Three great attributes of the Deity are his wisdom, his mercy and his truth. He is Omnipotent in each and all. They are therefore at once the objects of our love and of our fear, since they will bring us either everlasting weal or woe. From the ineffable wisdom of God we derive our security in him as our "ruler and guide." He cannot direct us wrong. ever he suggests must be for good; whatever he commands we are consequently bound to obey. "He is wise in heart and mighty in strength, who has hardened himself against him and has prospered?"

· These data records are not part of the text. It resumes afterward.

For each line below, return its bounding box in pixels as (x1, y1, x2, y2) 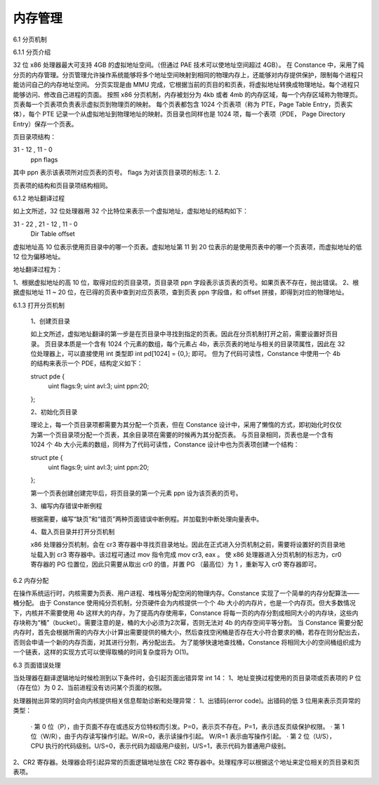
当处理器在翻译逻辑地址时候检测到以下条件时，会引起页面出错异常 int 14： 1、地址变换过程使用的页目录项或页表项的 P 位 (13, 674, 361, 682)
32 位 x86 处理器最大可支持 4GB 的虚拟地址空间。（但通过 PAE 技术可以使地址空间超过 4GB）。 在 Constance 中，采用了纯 (13, 60, 364, 70)
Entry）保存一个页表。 (13, 119, 78, 128)
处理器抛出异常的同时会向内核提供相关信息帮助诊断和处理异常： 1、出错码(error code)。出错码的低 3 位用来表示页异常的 (13, 696, 361, 705)
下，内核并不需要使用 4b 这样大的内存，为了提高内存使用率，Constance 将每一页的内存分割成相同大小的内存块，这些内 (13, 608, 359, 617)
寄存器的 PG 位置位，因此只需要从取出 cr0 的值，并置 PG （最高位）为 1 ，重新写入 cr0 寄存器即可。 (30, 560, 321, 569)
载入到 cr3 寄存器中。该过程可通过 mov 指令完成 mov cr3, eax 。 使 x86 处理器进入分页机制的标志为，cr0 (36, 550, 342, 558)
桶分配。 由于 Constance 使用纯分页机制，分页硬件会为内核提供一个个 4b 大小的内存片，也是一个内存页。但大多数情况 (13, 599, 356, 607)
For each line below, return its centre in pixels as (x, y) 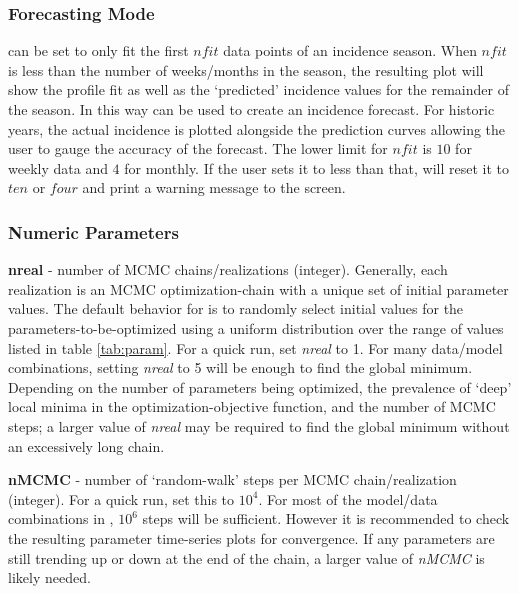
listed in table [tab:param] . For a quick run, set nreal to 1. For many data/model (255, 347)
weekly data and (58, 167)
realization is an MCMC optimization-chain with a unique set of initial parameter (258, 288)
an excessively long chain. (86, 445)
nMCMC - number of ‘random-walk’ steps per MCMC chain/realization (232, 479)
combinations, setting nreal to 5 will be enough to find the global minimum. (240, 367)
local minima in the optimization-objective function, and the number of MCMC (252, 406)
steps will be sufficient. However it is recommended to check (326, 518)
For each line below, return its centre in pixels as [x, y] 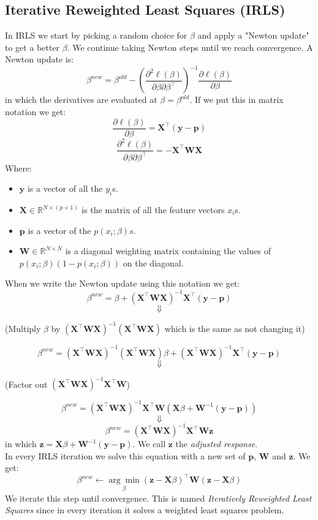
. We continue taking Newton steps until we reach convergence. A [190, 47]
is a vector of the [59, 230]
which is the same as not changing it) [235, 328]
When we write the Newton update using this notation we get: [123, 283]
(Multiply [23, 328]
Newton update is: [40, 59]
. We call [149, 443]
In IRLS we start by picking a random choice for [96, 35]
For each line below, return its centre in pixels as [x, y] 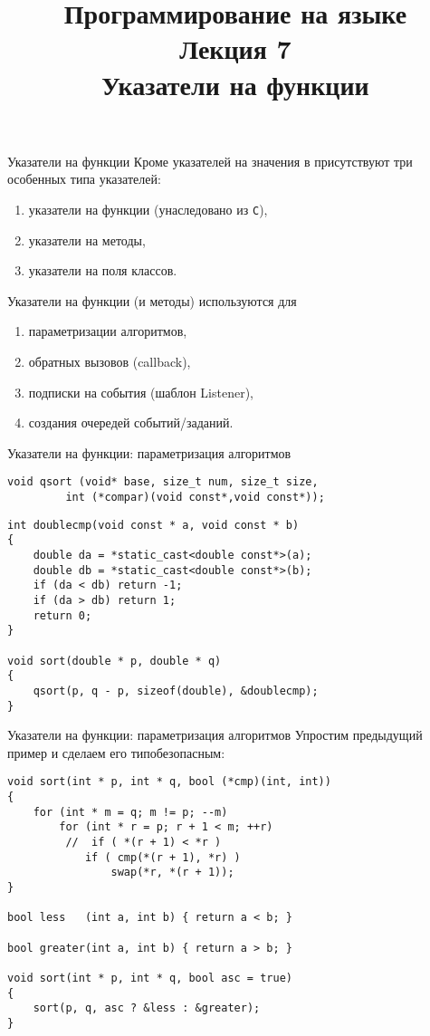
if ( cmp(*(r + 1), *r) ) [162, 857]
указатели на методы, [87, 240]
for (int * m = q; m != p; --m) [130, 812]
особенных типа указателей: [84, 179]
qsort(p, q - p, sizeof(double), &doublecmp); [176, 691]
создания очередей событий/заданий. [131, 422]
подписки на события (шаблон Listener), [141, 392]
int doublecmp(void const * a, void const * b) [153, 525]
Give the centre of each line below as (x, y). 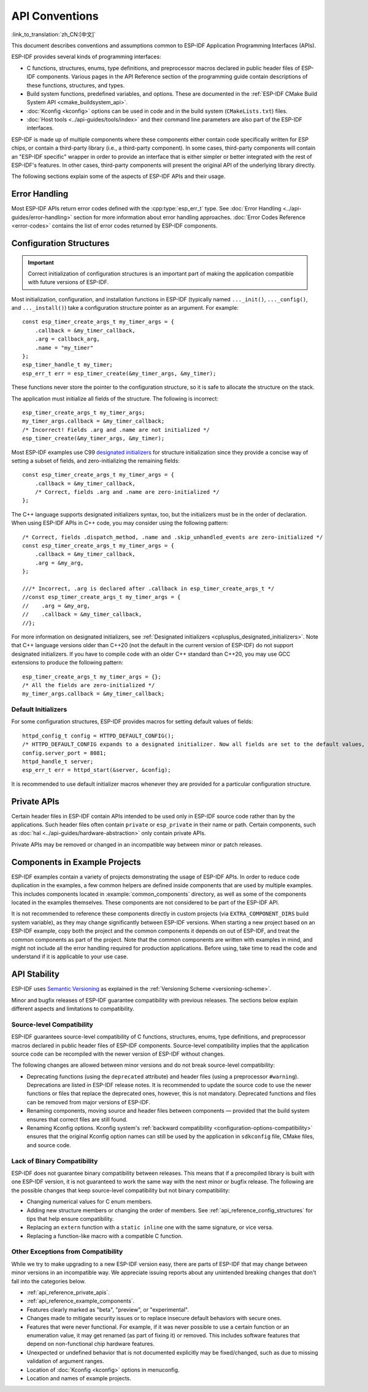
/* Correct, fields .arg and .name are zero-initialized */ (127, 492)
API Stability (35, 975)
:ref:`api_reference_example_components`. (81, 1301)
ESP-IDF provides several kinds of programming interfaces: (86, 57)
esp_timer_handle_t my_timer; (68, 365)
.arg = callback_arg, (67, 339)
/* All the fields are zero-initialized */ (89, 685)
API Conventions (55, 16)
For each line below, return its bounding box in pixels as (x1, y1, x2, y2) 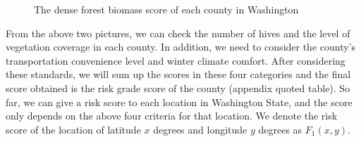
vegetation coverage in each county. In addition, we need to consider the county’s (6, 39, 356, 54)
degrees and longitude (153, 122, 247, 136)
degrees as (258, 122, 302, 136)
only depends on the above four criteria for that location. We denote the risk (6, 108, 338, 123)
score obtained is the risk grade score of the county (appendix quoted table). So (6, 80, 350, 95)
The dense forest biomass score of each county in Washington (34, 2, 299, 16)
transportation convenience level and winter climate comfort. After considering (6, 53, 345, 67)
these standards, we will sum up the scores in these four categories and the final (6, 67, 351, 82)
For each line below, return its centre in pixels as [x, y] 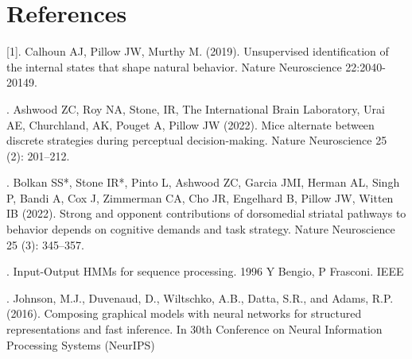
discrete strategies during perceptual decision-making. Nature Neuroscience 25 [197, 140]
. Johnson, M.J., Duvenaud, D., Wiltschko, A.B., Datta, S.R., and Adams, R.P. [200, 297]
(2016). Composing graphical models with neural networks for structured [184, 313]
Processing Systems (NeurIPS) [81, 344]
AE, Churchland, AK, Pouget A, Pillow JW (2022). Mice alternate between [190, 124]
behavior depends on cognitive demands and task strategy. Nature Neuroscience [201, 229]
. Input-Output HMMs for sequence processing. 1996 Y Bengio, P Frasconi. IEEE [205, 271]
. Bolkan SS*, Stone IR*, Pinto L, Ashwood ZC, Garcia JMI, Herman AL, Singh [203, 182]

If we are assured of God's infallible wisdom, do we not depreciate it, in a way that merits the heavest visitation of his anger, by following the suggestions of our own fallible wills in preference to those which must direct us to benefit? And yet how seldom do we regulate our actions according to those blessed rules which the God of all wisdom has "written for our learning" and recorded for our observance? In him we have a merciful ruler, an unerring director; nevertheless how generally do we prefer bowing down under the perilous dominion of our own unruly desires, following the dictates of our impure affections; thus braving the chances of everlasting expulsion from the divine presence in the

life immortal, which will certainly be the doom of such as pursue the broad and beaten path that leadeth to destruction, unless they repent in time, and "turn from the ways of Satan unto God."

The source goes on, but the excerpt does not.